Likewise, it seems like donors often don’t consider situations like (C). e.g. If there are enough interactions, maybe the EA Funds should calculate the cost-effectiveness of a portfolio of EA orgs, rather than estimate the ratios for each individual org.
On the other hand, I don’t think these cases where two orgs are both 100% necessary for 100% of the impact are actually that common. In practice, if GiveWell didn’t exist, TLYCS would do something else with the $6, which would mean they raise somewhat less than $10; and vice versa. So, the two impacts are fairly unlikely to add up to much more than $12.
In case B, it looks to me like the donor should give to TLYCS, in certain conditions, in others not.
(a) Suppose: Because you gave to TLYCS, GiveWell does the research at a cost of $6, fundraising from an otherwise ineffective donor, and getting $10 to GW charities. In this case, your $6 has raised $10 for effective charities minus the $6 from an otherwise ineffective donor (~0 value). So, I don’t think causing GW to fundraise further would be bad in this case. Coordinating with GW to just get them to fundraise for donations to their effective charities is even better in this case, but donating to TLYCS is better than doing nothing.

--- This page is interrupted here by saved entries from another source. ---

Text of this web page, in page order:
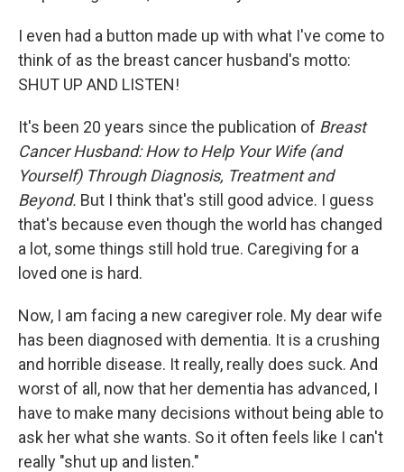
I even had a button made up with what I've come to
think of as the breast cancer husband's motto:
SHUT UP AND LISTEN!
It's been 20 years since the publication of Breast
Cancer Husband: How to Help Your Wife (and
Yourself) Through Diagnosis, Treatment and
Beyond. But I think that's still good advice. I guess
that's because even though the world has changed
a lot, some things still hold true. Caregiving for a
loved one is hard.
Now, I am facing a new caregiver role. My dear wife
has been diagnosed with dementia. It is a crushing
and horrible disease. It really, really does suck. And
worst of all, now that her dementia has advanced, I
have to make many decisions without being able to
ask her what she wants. So it often feels like I can't
really "shut up and listen."
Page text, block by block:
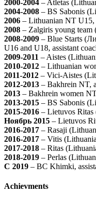
2000-2004 – Atletas
2004-2008 – BS Sabonis
2006 – Lithuanian NT U15,
2008 – Zalgiris young team
2008-2009 – Blue Starts
U16 and U18, assistant
2009-2011 – Aistes
2010-2012 – Lithuanian
2011-2012 – Vici-Aistes
2012-2013 – Bakhrein NT,
2013 – Bakhrein women
2013-2015 – BS Sabonis
2015-2016 – Lietuvos Ritas
Ноябрь 2015 – Lietuvos
2016-2017 – Rasaji
2016-2017 – Vitis
2017-2018 – Ritas
2018-2019 – Perlas
С 2019 – BC Khimki,
Achievments

(b) Suppose: Same as before, except GW fundraises from an effective donor who would otherwise have given the $6 to GW charities. In this case, giving to TLYCS is worse than doing nothing because you have spent $6 getting $10 to GW charities, minus what the effective donor would have given to had you not acted (-$6 to GW charities), so you’ve spent $6 getting $4 to effective charities. Doing nothing would be better, as then $6 goes to effective charities.
This shows that the counterfactual impact of funged/leveraged donations needs to be considered carefully. GiveWell is starting to do this—e.g. if govt money is leveraged or funged they try to estimate the cost-effectiveness of govt money. Outside that, this is probably something EA donors should take more account of.
Another case that should be considered is causing irrational prioritisation with a given amount of funds. Imagine case (a) above except that instead of fundraising, GiveWell moves money from another research project with a counterfactual value of $9 to GW charities because they have not considering these coordination effects (they reason that $10>$9). In that case, you’re spending $6 to get $10 to GW charities minus the $9 that would have gone to GW charities.
Regarding C, this seems right. It would be a mistake for the EA funds to add up its impact as the sum of the impact of each of the individual grants it has made.